晚钟静静地看着姨妈,姨妈化着妆,看不出现在具体的精神面貌,宽大的帽檐下,似乎遮挡许多。
“比起那件事,我更关心姨妈现在的身体状况,姨妈有去医院做检查吗?”
“为什么要去做检查,都说了是感冒和没休息好引起的偏头痛,是老毛病了。”宁雨扯扯红唇,语气加重。
“既然是老毛病,就应该更上心啊,不去检查怎么行?”
“最近不吃药也能安稳睡一觉,没有检查的必要了。”
晚钟辨别着姨妈的表情,下意识觉得对方在说谎:“时断时续的头痛不是很吓人吗?既然已经到长期影响睡眠的程度,早就诊不是早安心吗?”
“可能我就适合忍着疼痛待下去,不适合走出门外,站到门前,去医院转一圈。”
“这和我觉得不适合待在台前有什么关系?姨妈,我是在认真劝你。”
“这和你不愿意站在台前,是一样的想法,如果有人认真劝你参加小提琴比赛,你现在会去吗?”
姨妈睨她一眼。
晚钟嗓子一噎,紧接着别开视线,“完全是两码事,姨妈又在找借口。”
她们停在蓝湾石桥,风吹动发丝,晃动帽檐。

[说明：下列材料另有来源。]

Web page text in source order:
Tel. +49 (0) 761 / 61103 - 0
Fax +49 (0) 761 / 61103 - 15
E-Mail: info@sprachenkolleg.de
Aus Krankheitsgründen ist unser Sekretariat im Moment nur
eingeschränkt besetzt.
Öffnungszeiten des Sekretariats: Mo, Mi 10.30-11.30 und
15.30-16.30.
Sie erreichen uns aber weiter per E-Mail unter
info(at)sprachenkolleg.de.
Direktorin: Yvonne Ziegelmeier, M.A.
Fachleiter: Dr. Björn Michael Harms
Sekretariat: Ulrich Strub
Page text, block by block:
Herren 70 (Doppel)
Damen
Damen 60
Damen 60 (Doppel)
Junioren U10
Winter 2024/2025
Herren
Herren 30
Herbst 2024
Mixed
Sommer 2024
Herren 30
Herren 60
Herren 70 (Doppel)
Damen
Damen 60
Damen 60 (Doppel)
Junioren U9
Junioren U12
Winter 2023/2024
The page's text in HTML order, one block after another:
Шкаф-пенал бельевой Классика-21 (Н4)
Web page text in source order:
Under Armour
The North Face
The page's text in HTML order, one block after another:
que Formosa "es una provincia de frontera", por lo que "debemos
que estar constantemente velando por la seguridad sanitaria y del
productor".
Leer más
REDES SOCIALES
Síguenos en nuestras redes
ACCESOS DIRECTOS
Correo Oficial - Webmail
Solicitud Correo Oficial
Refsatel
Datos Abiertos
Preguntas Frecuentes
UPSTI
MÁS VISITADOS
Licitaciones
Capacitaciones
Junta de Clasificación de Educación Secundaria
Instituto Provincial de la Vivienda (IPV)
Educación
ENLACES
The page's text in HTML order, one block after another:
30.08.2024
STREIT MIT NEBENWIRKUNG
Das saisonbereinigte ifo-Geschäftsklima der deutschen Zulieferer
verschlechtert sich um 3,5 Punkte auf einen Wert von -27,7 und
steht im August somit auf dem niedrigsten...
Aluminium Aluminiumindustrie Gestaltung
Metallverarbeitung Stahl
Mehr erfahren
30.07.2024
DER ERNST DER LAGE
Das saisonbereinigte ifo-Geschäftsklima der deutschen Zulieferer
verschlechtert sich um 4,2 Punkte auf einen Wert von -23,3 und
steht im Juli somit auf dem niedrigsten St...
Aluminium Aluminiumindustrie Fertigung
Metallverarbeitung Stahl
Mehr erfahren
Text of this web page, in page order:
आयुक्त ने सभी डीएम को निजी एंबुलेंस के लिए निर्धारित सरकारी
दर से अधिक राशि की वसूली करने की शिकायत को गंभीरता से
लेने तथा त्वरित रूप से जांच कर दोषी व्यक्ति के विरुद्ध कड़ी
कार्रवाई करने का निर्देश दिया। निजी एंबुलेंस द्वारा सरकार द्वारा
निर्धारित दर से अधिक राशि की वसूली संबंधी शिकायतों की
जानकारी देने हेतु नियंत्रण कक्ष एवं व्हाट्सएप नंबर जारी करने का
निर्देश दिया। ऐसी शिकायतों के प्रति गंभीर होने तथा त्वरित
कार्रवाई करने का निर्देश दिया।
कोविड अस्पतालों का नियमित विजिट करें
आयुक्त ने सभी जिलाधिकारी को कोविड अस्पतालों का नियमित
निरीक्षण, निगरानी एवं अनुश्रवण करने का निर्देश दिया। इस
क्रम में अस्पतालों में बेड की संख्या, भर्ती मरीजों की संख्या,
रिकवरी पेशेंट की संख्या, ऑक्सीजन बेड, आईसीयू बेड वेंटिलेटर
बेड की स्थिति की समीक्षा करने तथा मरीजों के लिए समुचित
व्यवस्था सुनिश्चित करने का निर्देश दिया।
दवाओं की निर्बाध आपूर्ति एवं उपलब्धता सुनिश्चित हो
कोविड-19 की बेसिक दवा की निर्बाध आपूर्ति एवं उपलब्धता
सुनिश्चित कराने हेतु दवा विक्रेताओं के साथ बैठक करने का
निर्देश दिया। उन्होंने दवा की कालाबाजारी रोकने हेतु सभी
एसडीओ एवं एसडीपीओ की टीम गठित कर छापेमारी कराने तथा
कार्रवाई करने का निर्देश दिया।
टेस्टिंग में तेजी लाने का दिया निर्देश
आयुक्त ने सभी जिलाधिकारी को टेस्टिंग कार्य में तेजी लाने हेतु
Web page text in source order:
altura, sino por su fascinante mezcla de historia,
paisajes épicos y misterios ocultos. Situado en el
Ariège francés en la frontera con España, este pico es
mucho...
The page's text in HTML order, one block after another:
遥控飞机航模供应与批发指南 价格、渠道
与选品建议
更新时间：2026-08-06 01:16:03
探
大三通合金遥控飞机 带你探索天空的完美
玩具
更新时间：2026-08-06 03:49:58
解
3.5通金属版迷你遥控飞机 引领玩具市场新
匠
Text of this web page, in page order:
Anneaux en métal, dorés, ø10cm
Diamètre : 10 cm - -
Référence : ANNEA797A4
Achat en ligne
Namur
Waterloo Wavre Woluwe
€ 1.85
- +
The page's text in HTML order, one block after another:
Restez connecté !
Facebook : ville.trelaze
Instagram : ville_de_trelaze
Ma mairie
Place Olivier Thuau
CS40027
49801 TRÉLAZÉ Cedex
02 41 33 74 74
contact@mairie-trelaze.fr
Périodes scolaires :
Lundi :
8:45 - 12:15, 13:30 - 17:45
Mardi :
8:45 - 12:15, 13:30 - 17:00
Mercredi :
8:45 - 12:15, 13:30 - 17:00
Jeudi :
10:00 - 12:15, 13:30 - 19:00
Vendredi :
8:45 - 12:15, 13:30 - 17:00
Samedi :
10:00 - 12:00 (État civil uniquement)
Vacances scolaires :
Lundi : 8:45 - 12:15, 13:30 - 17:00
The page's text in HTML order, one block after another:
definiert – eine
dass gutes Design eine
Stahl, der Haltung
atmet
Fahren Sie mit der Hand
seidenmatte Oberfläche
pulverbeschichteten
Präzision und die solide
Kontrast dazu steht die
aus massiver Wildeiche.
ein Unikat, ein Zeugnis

姨妈重新打扮过后很像画报里的港风大家,晚钟似乎能明白,南栀阿姨曾感慨宁雨糟蹋一副好皮囊的说法。
她盯着姨妈,有些认可她和宁雨脾气像的话语。
毕竟是血脉相通的人。晚钟琢磨着,呼出口薄气。
回到楼上,云锦站在窗台前挑选花枝。
晚钟关上门,拿出放在外卖袋里的冰块中的奶茶,是两杯添加椰果和啵啵的款式。随即晚钟挑选一杯品相最好的递给云锦。
“刚下楼拿外卖的时候,遇见宁雨姨妈,和她一起在蓝湾石桥聊了聊,还好外卖袋里放了冰块,奶茶还不到变质的时候。”

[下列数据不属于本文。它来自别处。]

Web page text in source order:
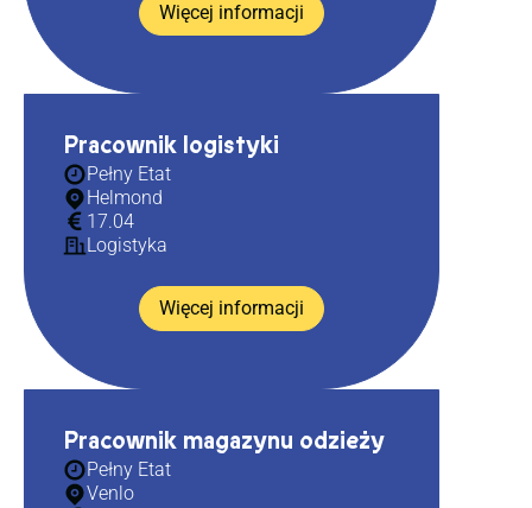
Więcej informacji
Pracownik logistyki
Pełny Etat
Helmond
17.04
Logistyka
Więcej informacji
Pracownik magazynu odzieży
Pełny Etat
Venlo
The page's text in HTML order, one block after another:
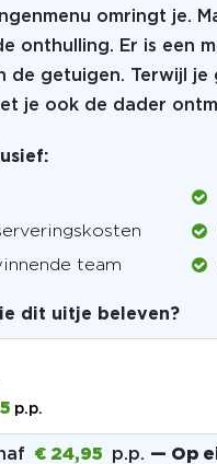
omringt je.
onthulling. Er is een
de getuigen. Terwijl
je ook de dader
team
dit uitje beleven?
p.p.
€ 24,95 p.p. — Op
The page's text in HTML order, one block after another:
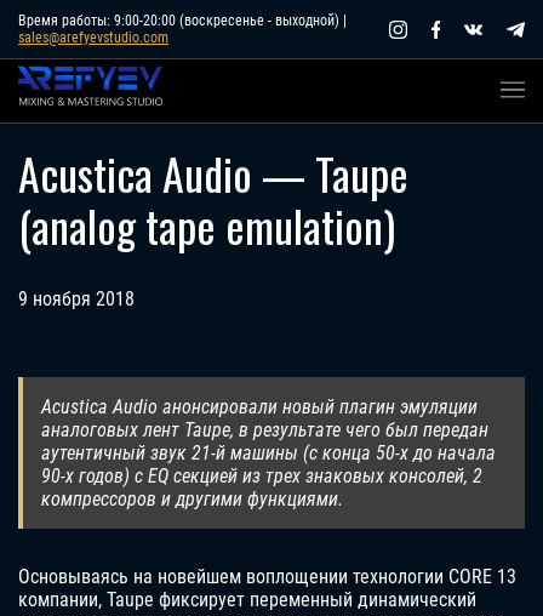
Skip
content
Время работы: 9:00-20:00 (воскресенье - выходной) |
sales@arefyevstudio.com
Acustica Audio — Taupe
(analog tape emulation)
9 ноября 2018
Acustica Audio анонсировали новый плагин эмуляции
аналоговых лент Taupe, в результате чего был передан
аутентичный звук 21-й машины (с конца 50-х до начала
90-х годов) с EQ секцией из трех знаковых консолей, 2
компрессоров и другими функциями.
Основываясь на новейшем воплощении технологии CORE 13
компании, Taupe фиксирует переменный динамический
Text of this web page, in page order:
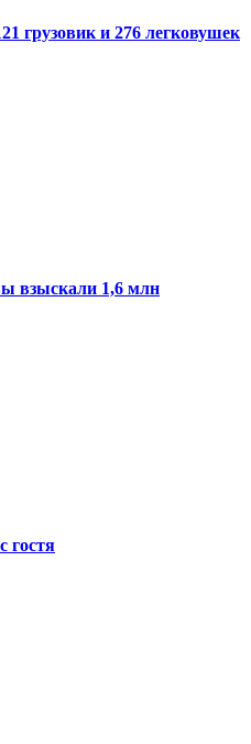
грузовик и 276 легковушек
взыскали 1,6 млн
гостя
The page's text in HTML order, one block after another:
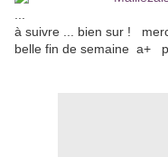
à suivre ... bien sur !
belle fin de semaine a+
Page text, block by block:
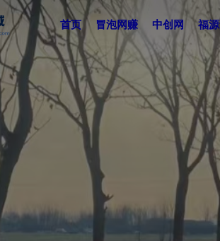
首页 冒泡网赚 中创网 福
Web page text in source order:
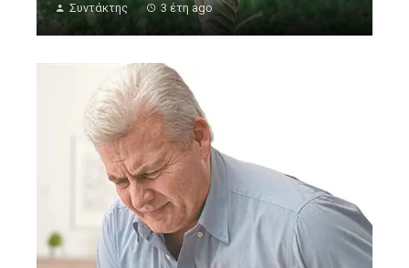
Συντάκτης 3 έτη ago
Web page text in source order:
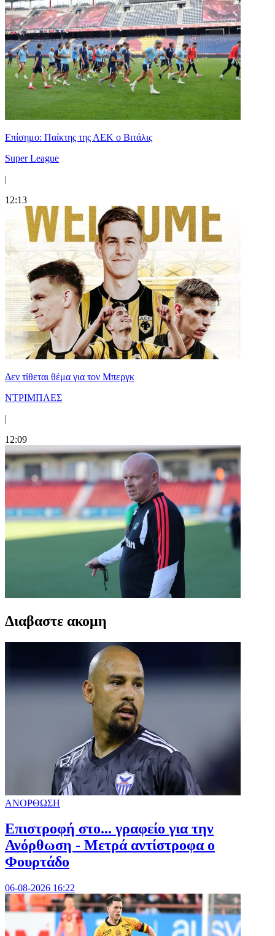
Επίσημο: Παίκτης της ΑΕΚ ο Βιτάλις
Super League
|
12:13
Δεν τίθεται θέμα για τον Μπεργκ
ΝΤΡΙΜΠΛΕΣ
|
12:09
Διαβαστε ακομη
ΑΝΟΡΘΩΣΗ
Επιστροφή στο... γραφείο για την
Ανόρθωση - Μετρά αντίστροφα ο
Φουρτάδο
06-08-2026 16:22
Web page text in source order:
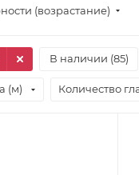
(возрастание)
В наличии (85)
(м) Количество

云锦洗了下手,撕开包装给奶茶插上吸管,再把它递给晚钟。手心一阵微冰,晚钟喝一口说:“窗台上放了新鲜黄玫瑰,桌上的花束是要拿给谁呢?”
云锦抓着纸杯,红透耳尖:“当然,是想要送给你。”
他说是趁她不在,临时点购,但没想到她回来的时间比预期更晚一些。
秘密花园格调的包装纸,绿色夹杂紫色的新鲜花束,小森林般极具审美和艺术感,光一打,晚钟有些分不清是风吹动花瓣,还是花瓣动摇了枝叶。
她抱着花打量一阵,忽然道:“下楼前你只说了第一次遇见的事,现在不打算说第二次遇见的事吗?”
“……不是很能说得出口。”他侧身坐下,却没看她。
她微微不情愿:“看来你对我还是留有戒心,这么看来,其实也没有很把我当自己人。既然这样,有的话我也可以不和你讲。”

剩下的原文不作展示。